Stored data entries
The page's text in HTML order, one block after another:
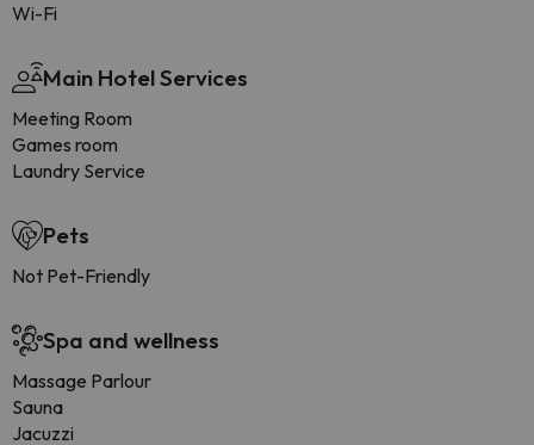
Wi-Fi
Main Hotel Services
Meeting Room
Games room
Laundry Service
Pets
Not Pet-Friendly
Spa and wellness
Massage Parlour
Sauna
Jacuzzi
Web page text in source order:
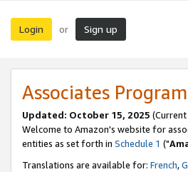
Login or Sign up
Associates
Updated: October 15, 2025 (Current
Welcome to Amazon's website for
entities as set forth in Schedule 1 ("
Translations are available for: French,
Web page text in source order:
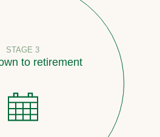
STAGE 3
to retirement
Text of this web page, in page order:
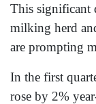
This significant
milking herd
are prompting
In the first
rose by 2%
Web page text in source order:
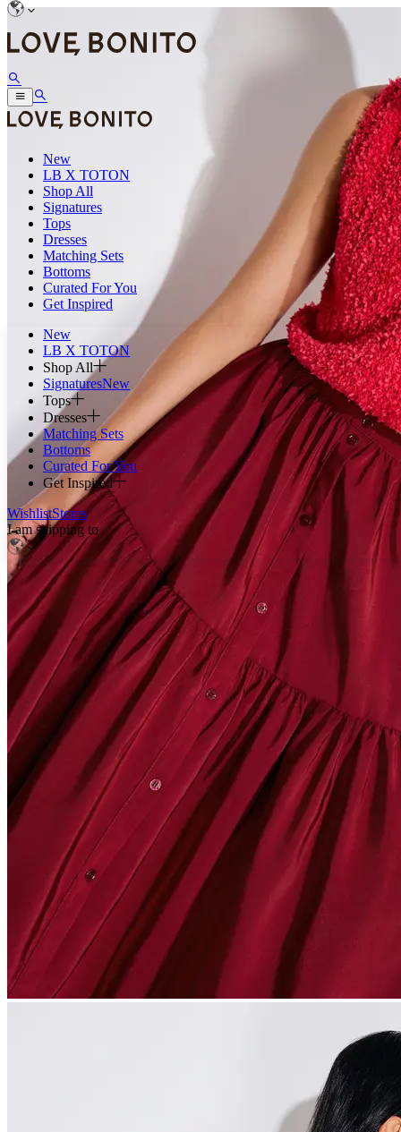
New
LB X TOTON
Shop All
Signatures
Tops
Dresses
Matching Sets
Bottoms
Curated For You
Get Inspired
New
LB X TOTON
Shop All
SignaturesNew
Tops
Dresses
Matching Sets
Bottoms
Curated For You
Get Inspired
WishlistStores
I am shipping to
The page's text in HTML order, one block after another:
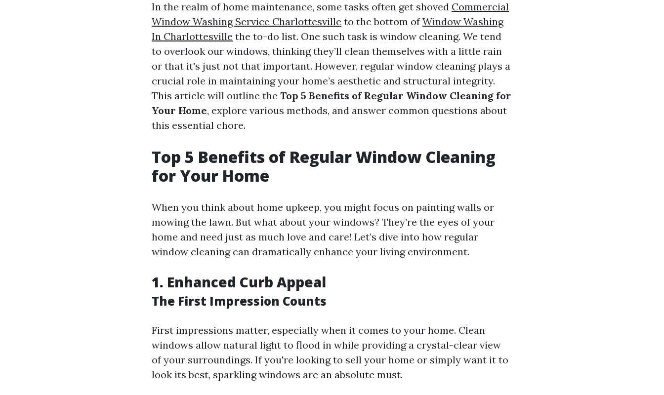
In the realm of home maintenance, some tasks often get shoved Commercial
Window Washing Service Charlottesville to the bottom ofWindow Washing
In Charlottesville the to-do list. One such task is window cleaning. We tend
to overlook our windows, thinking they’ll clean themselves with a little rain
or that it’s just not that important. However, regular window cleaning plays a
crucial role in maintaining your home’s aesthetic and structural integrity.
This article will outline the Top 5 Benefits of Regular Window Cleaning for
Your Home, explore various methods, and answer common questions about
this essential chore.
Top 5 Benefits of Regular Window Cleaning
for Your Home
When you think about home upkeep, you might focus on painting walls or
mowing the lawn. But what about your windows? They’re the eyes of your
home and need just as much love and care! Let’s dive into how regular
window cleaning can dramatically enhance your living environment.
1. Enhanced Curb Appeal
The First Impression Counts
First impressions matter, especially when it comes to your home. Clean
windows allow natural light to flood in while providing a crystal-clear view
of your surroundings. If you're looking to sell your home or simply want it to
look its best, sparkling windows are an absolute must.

EXERCISE REQUIREMENTS = In the records above, find the line with "In the first" and the line with "Window Washing Service", then restate word for word only those two lines and all lines between, omitting pictures.

EXPECTED OUTPUT =
In the first
rose by 2%
Web page text in source order:
New
LB X TOTON
Shop All
Signatures
Tops
Dresses
Matching Sets
Bottoms
Curated For You
Get Inspired
New
LB X TOTON
Shop All
SignaturesNew
Tops
Dresses
Matching Sets
Bottoms
Curated For You
Get Inspired
WishlistStores
I am shipping to
The page's text in HTML order, one block after another:
In the realm of home maintenance, some tasks often get shoved Commercial
Window Washing Service Charlottesville to the bottom ofWindow Washing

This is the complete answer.